Modeling Tidal Marsh Distribution with Sea-Level Rise: Evaluating the Role of Vegetation, Sediment, and Upland Habitat in Marsh Resiliency

Tidal marshes maintain elevation relative to sea level through accumulation of mineral and organic matter, yet this dynamic accumulation feedback mechanism has not been modeled widely in the context of accelerated sea-level rise. Uncertainties exist about tidal marsh resiliency to accelerated sea-level rise, reduced sediment supply, reduced plant productivity under increased inundation, and limited upland habitat for marsh migration. We examined marsh resiliency under these uncertainties using the Marsh Equilibrium Model, a mechanistic, elevation-based soil cohort model, using a rich data set of plant productivity and physical properties from sites across the estuarine salinity gradient. Four tidal marshes were chosen along this gradient: two islands and two with adjacent uplands. Varying century sea-level rise (52, 100, 165, 180 cm) and suspended sediment concentrations (100%, 50%, and 25% of current concentrations), we simulated marsh accretion across vegetated elevations for 100 years, applying the results to high spatial resolution digital elevation models to quantify potential changes in marsh distributions. At low rates of sea-level rise and mid-high sediment concentrations, all marshes maintained vegetated elevations indicative of mid/high marsh habitat.

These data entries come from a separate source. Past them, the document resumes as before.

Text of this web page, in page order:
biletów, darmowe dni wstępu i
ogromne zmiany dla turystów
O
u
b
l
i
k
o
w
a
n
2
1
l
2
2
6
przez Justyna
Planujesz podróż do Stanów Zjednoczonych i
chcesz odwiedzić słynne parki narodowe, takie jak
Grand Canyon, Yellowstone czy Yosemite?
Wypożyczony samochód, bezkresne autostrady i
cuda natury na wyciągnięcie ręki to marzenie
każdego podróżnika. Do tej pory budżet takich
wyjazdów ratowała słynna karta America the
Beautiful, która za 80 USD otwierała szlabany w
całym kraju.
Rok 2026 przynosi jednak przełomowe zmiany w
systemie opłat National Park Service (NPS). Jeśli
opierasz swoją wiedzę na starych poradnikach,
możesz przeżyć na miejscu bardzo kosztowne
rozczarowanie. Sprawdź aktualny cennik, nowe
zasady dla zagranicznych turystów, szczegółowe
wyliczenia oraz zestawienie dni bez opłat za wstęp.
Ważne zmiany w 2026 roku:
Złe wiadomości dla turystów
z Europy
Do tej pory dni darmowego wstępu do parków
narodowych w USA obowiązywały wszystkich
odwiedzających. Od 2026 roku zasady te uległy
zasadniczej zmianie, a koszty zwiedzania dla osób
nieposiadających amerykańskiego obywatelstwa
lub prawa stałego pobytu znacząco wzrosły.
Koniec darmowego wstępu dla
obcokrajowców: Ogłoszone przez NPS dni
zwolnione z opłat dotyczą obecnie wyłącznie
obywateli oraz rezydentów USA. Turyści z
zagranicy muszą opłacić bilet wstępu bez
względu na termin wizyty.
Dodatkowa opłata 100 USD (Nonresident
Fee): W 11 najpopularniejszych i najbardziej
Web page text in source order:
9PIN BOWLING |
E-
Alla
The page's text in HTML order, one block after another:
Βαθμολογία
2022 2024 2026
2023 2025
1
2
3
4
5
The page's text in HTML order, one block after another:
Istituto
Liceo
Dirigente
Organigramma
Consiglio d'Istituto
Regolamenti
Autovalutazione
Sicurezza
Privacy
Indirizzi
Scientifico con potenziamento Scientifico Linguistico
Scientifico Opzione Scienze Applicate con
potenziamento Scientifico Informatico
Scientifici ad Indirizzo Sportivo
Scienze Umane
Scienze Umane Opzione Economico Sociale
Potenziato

With century sea-level rise at 100 and 165 cm, marshes shifted to low marsh elevations; mid/high marsh elevations were found only in former uplands. At the highest century sea-level rise and lowest sediment concentrations, the island marshes became dominated by mudflat elevations. Under the same sediment concentrations, low salinity brackish marshes containing highly productive vegetation had slower elevation loss compared to more saline sites with lower productivity. A similar trend was documented when comparing against a marsh accretion model that did not model vegetation feedbacks. Elevation predictions using the Marsh Equilibrium Model highlight the importance of including vegetation responses to sea-level rise. These results also emphasize the importance of adjacent uplands for long-term marsh survival and incorporating such areas in conservation planning efforts.